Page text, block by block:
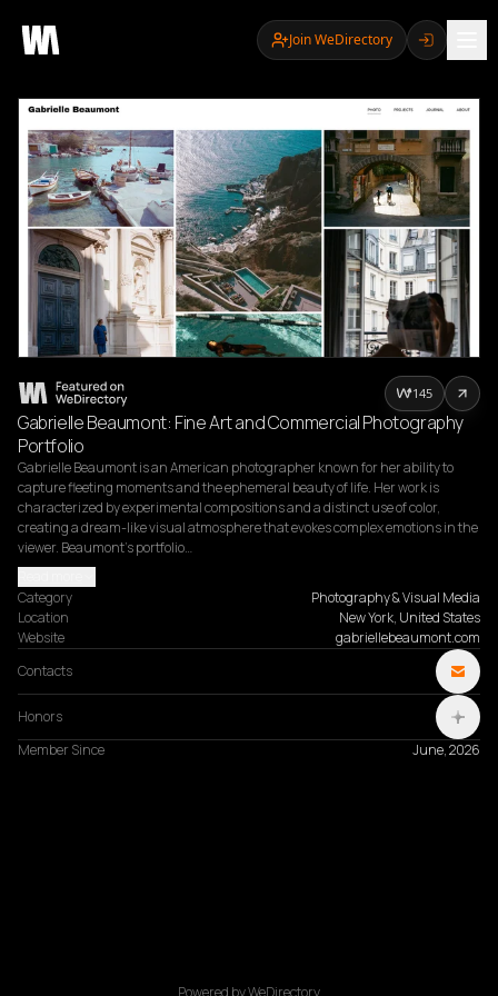
Join WeDirectory
Gabrielle Beaumont: Fine Art and Commercial Photography
Portfolio
Gabrielle Beaumont is an American photographer known for her ability to
capture fleeting moments and the ephemeral beauty of life. Her work is
characterized by experimental compositions and a distinct use of color,
creating a dream-like visual atmosphere that evokes complex emotions in the
viewer. Beaumont’s portfolio…
Category
Photography & Visual Media
Location
New York, United States
Website
gabriellebeaumont.com
Contacts
Honors
Member Since
June, 2026
145
Powered by WeDirectory
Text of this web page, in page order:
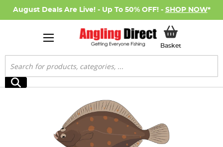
········
▶ **REQUIRED ACTION**: Starting with the line that holds "Photography & Visual Media", return each line exactly through the final line of the entries above; pictures are not part of the output.

▶ **OUTPUT BELOW**:
Photography & Visual Media
Location
New York, United States
Website
gabriellebeaumont.com
Contacts
Honors
Member Since
June, 2026
145
Powered by WeDirectory
Text of this web page, in page order:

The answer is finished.